More importantly, I don't know how much it would benefit you to know that a file has not been changed when that file is generating dynamic content. For example: it's extremely likely that the file which is responsible for displaying a product page hasn't change in a LONG time. Usually, the same file will be responsible for displaying all of the products in the database and if it's part of an MVC-type framework. In other words: you would have to parse the HTML and determine if there are any changes which you care about, then process the file accordingly.
We have to make a Java application demo available on Internet using JWS. It goes pretty well; all that's missing is making working directory files available for the application.
We know about the getResource() way... The problem is that we have different plugins for the same application and each one require different files (and often different versions of the same files) in their working directory to work properly. So we just change the working directory when we want the application to have a different behavior.

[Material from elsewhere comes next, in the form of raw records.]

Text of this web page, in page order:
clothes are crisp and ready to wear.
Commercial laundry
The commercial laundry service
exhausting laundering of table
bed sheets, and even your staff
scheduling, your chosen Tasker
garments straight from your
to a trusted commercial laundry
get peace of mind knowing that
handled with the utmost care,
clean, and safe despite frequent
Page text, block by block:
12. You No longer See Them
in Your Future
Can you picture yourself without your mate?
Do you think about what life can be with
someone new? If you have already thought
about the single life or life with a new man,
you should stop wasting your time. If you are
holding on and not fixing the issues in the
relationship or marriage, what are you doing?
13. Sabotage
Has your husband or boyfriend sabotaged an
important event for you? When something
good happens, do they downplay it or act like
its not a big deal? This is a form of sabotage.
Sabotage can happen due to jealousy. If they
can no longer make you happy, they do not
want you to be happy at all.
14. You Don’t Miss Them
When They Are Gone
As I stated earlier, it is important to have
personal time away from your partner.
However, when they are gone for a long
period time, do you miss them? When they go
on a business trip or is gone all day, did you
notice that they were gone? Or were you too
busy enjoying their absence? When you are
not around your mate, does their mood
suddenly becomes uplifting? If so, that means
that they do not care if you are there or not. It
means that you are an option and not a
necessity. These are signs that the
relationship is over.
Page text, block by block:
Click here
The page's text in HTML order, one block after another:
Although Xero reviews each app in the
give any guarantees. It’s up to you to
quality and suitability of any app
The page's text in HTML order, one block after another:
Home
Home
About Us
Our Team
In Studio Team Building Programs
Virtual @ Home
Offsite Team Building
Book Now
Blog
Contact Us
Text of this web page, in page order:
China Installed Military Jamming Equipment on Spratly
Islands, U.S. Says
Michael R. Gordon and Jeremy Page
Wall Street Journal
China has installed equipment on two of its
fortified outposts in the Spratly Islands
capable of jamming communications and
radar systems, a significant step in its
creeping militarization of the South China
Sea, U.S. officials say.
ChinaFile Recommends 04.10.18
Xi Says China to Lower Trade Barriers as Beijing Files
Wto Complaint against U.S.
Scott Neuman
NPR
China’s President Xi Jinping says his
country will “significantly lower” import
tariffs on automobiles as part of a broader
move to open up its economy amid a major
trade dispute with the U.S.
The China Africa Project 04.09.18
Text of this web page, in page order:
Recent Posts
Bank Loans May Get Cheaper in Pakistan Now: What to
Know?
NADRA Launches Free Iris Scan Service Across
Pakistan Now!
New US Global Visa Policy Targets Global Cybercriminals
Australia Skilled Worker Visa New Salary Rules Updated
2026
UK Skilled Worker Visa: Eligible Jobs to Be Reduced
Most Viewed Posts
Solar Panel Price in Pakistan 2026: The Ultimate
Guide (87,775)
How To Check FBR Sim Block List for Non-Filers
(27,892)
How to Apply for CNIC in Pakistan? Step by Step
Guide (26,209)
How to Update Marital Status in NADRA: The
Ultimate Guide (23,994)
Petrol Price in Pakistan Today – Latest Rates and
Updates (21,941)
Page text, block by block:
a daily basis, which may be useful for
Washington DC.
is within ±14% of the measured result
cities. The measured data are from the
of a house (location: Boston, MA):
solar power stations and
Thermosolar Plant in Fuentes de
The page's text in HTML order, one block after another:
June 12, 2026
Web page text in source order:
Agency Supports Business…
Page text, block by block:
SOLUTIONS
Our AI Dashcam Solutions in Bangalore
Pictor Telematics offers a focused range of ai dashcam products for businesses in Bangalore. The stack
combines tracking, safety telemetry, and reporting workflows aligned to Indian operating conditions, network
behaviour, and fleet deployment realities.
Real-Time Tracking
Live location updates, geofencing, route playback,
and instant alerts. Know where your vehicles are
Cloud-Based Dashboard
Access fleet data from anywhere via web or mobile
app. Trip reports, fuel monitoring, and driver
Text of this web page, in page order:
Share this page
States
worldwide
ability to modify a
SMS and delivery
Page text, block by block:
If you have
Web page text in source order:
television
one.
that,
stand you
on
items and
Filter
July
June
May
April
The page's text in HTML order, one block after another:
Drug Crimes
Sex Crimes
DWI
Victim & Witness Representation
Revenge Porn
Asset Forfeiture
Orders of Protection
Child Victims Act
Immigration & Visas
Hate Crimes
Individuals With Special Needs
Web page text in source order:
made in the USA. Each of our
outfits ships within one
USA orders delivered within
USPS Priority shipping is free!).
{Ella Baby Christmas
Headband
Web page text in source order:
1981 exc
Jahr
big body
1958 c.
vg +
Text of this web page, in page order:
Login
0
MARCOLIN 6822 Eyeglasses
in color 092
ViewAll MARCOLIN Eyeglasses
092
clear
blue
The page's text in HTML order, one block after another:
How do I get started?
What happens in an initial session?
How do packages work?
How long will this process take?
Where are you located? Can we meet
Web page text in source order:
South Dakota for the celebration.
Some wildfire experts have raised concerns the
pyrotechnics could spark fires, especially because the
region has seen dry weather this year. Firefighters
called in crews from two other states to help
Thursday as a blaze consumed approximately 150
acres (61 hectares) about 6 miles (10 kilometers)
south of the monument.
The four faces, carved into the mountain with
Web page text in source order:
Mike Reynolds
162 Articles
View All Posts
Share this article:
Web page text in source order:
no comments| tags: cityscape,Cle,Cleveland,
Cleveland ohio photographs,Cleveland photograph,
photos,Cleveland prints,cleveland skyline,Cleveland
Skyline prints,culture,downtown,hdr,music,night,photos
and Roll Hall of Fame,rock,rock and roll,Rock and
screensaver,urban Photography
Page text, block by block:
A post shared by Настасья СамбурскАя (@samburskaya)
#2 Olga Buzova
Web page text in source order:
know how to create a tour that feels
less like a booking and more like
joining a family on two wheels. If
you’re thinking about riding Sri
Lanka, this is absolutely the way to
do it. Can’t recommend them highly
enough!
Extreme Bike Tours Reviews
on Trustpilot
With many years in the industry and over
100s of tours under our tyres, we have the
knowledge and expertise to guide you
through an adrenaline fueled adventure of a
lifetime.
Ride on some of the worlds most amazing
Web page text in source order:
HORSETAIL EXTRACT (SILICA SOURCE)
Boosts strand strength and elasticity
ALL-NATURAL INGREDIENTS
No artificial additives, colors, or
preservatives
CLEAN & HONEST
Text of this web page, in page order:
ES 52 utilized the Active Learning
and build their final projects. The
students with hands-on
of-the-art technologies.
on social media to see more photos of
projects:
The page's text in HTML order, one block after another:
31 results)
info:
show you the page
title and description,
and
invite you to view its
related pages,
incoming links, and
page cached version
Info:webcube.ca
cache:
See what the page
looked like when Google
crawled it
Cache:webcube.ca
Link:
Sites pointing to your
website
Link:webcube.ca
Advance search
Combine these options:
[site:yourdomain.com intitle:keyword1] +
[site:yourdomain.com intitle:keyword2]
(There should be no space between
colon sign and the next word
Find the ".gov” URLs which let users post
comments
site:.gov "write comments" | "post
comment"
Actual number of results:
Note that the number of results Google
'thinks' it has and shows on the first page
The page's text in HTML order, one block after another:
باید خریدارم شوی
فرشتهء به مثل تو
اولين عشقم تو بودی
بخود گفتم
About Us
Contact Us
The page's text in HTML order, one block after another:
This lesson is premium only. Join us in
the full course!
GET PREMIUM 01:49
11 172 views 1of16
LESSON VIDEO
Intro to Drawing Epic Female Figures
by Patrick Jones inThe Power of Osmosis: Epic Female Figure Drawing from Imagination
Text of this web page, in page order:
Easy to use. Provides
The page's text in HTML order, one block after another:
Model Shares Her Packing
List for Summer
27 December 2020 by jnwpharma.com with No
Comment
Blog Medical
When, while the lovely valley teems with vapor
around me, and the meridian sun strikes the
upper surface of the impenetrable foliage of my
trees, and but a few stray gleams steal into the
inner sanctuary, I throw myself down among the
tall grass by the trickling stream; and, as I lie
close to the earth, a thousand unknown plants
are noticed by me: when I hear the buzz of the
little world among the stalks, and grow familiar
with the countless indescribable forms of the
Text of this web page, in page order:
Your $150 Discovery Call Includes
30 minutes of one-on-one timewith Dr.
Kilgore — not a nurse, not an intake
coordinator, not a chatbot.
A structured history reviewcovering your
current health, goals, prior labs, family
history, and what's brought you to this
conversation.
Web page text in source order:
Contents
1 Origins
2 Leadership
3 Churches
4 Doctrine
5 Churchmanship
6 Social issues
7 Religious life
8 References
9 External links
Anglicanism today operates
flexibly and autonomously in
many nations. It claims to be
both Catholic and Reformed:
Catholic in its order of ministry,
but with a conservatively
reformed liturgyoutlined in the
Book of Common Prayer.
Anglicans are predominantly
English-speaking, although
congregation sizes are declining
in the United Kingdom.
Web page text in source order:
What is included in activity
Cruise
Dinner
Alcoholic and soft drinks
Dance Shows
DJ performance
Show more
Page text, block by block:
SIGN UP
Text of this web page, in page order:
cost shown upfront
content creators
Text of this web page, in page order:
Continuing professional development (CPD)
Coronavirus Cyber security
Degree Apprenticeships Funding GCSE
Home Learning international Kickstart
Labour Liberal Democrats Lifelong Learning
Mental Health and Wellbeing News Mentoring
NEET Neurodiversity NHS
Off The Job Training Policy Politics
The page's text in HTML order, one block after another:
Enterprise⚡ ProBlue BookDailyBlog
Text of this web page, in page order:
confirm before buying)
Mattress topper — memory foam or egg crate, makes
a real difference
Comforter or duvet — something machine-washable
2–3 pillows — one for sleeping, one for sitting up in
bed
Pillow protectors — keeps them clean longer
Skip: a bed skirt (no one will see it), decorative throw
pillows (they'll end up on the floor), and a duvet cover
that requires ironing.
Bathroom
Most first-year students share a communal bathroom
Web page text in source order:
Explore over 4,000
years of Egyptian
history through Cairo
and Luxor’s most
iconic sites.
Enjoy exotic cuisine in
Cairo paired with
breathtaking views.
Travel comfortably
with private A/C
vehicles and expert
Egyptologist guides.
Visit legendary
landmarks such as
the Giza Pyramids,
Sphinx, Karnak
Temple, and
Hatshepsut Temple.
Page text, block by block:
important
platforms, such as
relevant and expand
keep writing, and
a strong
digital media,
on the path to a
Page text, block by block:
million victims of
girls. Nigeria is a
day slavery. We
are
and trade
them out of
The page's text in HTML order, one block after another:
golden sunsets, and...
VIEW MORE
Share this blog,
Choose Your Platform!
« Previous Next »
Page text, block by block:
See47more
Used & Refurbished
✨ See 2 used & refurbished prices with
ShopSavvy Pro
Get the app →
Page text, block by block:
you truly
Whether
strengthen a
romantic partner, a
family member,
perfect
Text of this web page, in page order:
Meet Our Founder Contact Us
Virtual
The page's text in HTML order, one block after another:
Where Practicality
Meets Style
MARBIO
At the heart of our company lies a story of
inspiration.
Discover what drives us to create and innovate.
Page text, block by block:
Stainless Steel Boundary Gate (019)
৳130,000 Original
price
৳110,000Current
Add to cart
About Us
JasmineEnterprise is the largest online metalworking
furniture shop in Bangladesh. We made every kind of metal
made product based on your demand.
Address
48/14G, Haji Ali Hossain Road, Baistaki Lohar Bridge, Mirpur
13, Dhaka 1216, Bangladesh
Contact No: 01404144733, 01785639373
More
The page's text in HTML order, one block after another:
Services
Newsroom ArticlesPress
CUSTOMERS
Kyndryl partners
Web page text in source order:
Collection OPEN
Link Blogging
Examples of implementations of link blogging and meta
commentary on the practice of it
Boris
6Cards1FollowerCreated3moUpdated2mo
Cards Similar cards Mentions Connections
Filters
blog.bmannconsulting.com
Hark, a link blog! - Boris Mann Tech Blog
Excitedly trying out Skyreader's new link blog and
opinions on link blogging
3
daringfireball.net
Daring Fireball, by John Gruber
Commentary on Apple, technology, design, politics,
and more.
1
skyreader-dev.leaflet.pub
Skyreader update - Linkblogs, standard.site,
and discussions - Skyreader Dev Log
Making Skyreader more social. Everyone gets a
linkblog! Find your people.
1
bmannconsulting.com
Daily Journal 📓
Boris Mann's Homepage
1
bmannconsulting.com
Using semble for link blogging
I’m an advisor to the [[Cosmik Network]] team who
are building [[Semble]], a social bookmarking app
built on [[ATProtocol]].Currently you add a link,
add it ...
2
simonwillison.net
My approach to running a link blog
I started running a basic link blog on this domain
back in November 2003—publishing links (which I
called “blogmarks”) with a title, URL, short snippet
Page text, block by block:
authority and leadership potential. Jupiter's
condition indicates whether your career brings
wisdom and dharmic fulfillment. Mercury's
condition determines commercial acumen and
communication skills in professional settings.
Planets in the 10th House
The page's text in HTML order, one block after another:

Currently, the demo is packaged in a signed jar file and it loads correctly until it requires a file from the working directory. Obviously, the Internet users of this demo don't have the files ready. We need a way to make these files available to the WebStart application (read/write access) in its working directory.
We've thought of some things, like having the application download the files itself when it starts, or package them in the jar and extract them on startup.
Looking for advices and/or new ideas. I'll continue working on this... I'll update if I ever find something reliable.
Thank you very much!
I said I would share what I found in my research for something that would fit my needs. Here's what I have so far.
I have found that the concept of current working directory (CWD) does not really make sense in the context of a Java Web Start (JWS) application. This had for effect that I stopped trying to find the CWD of a JWS and started looking for other options.
I have found that (no, I didn't know that) you can refer (using getResource()) to a file in the root directory of a JAR file by simply adding a '/' in front of its name. ("/log4j.properties", for example.) The impact of this is that I can now take any file which is only referred to in a read-only manner in the root of that JAR file (which is really only a ZIP file). You can refer to any file in the root of the JAR file using AnyClass.class.getResourceAsStream. That rules out the problem with read-only files required to run the application, at the cost of a switch in the code telling whether the application is run from a valid CWD or from a JWS context. (You can very simply set a property in the JNLP file of the JWS application and check if that property is set or not to know where to look for the file.)
For write-only files (log files in my case), I used the property , adding a directory with the name of the application: <user.home>/.appname and added log files to it.
Read/write files (which I don't have in my case) would probably simply go at the same place than write-only files. The software could deal with uploading them somewhere if needed, once modified, I guess.
That's the way I deal with the problem for now.
Note there is a service you can explicitly ask for, to get file access to the computer (unless you go all the way and ask for full access (which requires signed jar files)).
Then you need to determine where these files need to go - basically you have no idea what is where and whether you may actually write anywhere. You can create tmp-files but those go away.
Would a file system abstraction talking to the JNLP-server do so you store the users data on the server?